I scrambled, glad of any excuse to turn away yet again from the challenge of the walkway.
Nowadays…a simple telephone call. And in those days, too, we had the phone; some of us. But Zachary Gardner hated them. Likewise cars, though he did keep a motorcycle and sidecar for making his rounds. Across the fields and by the copse I sped, aware of faces in the trees but not wasting time looking at them, and through the graveyard and up the cobbled track to the flat crest of the knoll, to where my uncle stood in the doorway in his shirtsleeves, all scrubbed clean again. And I gasped out my message.
Without a word, nodding, he went to the lean-to and started up the bike, and I climbed slowly and dizzily to my attic room, panting my lungs out. I took up my binoculars and watched the shining ribbon of road to the west, until Uncle Zachary’s bike and sidecar came spurting into view, the banging of its pistons unheard at this distance; and I continued to watch him until he disappeared out of sight toward Harden, where a lone spire stood up, half-hidden by a low hill. He came home again at dusk, very quiet, and we heard the next day how Joe Anderson had died that night.
The funeral was five days later at two in the afternoon; I watched for a while, but the bowed heads and the slim, sagging frame of the miner’s widow distressed me and made me feel like a voyeur. So I watched the gypsies picnicking instead.

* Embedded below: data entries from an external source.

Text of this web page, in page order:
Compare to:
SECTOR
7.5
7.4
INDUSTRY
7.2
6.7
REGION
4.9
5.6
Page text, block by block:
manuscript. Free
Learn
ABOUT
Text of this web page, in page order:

They were in the field next to the graveyard, but separated from it by a high stone wall. The field had lain fallow for several years and was deep in grasses, thick with clovers and wild flowers. And up in my attic room, I was the only one who knew the gypsies were there at all. They had arrived as the ceremony was finishing and the first handful of dirt went into the new grave. They sat on their coloured blanket in the bright sunlight, faces shaded by their huge hats, and I thought: how odd! For while they had picnic baskets with them, they didn’t appear to be eating. Maybe they were saying some sort of gypsy grace first. Long, silent prayers for the provision of their food. Their bowed heads told me that must be it. Anyway, their inactivity was such that I quickly grew bored and turned my attention elsewhere…
The shock came (not to me, you understand, for I was only on the periphery of the thing, a child, to be seen and not heard) only three days later. The first shock of several, it came first to Harden village, but like a pebble dropped in a still pond its ripples began spreading almost at once.

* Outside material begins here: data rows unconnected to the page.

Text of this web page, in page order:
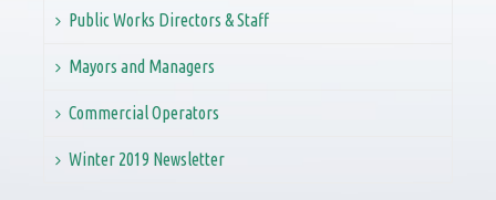
Public Works Directors & Staff
Mayors and Managers
Commercial Operators
Winter 2019 Newsletter
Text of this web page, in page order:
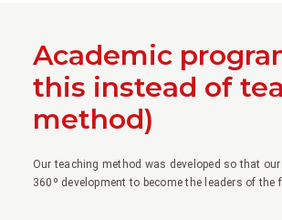
Academic
this instead of
method)
Our teaching method was developed so that
360º development to become the leaders of the

It was this: the recently widowed Muriel Anderson had committed suicide, drowning herself in the beck under the viaduct. Unable to bear the emptiness, still stunned by her husband’s absence, she had thought to follow him. But she’d retained sufficient of her senses to leave a note: a simple plea that they lay her coffin next to his, in a single grave. There were no children, no relatives; the funeral should be simple, with as few people as possible. The sooner she could be with Joe again the better, and she didn’t want their reunion complicated by crowds of mourners. Well, things were easier in those days. Her grief quickly became the grief of the entire village, which almost as quickly dispersed, but her wishes were respected.
From my attic room I watched the gravediggers at work on Joe Anderson’s plot, shifting soil which hadn’t quite settled yet, widening the hole to accommodate two coffins. And later that afternoon I watched them climb out of the hole, and saw the way they scratched their heads. Then they separated and went off, one towards Harden on a bicycle, heading for the viaduct shortcut, and the other coming my way, towards the knoll, coming no doubt to speak with my Uncle Zachary. Idly, I looked for the gypsies then, but they weren’t picnicking that day and I couldn’t find them around their caravan. And so, having heard the gravedigger’s cautious knock at the door of the house, and my uncle letting him in, I went downstairs to the latter’s study.